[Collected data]
· · ·

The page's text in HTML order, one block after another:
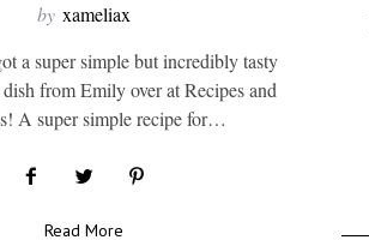
by xameliax
a super simple but incredibly tasty
from Emily over at Recipes and
A super simple recipe for…
Read More
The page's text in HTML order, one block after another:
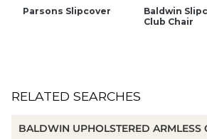
Parsons Slipcover
Baldwin
Club Chair
RELATED SEARCHES
BALDWIN UPHOLSTERED ARMLESS
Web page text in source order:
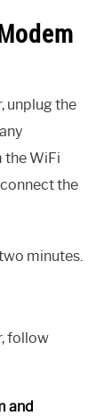
unplug the
the WiFi
the
minutes.
follow
and
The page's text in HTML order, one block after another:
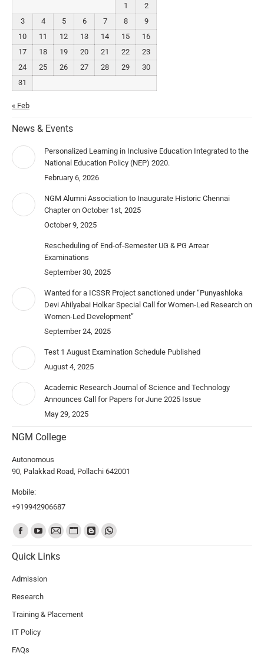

· · ·

- _Task objective_
Retype the data word for word, please, and keep the images out.

- _Result_
The page's text in HTML order, one block after another:
by xameliax
a super simple but incredibly tasty
from Emily over at Recipes and
A super simple recipe for…
Read More
The page's text in HTML order, one block after another:
Parsons Slipcover
Baldwin
Club Chair
RELATED SEARCHES
BALDWIN UPHOLSTERED ARMLESS
Web page text in source order:
unplug the
the WiFi
the
minutes.
follow
and
The page's text in HTML order, one block after another:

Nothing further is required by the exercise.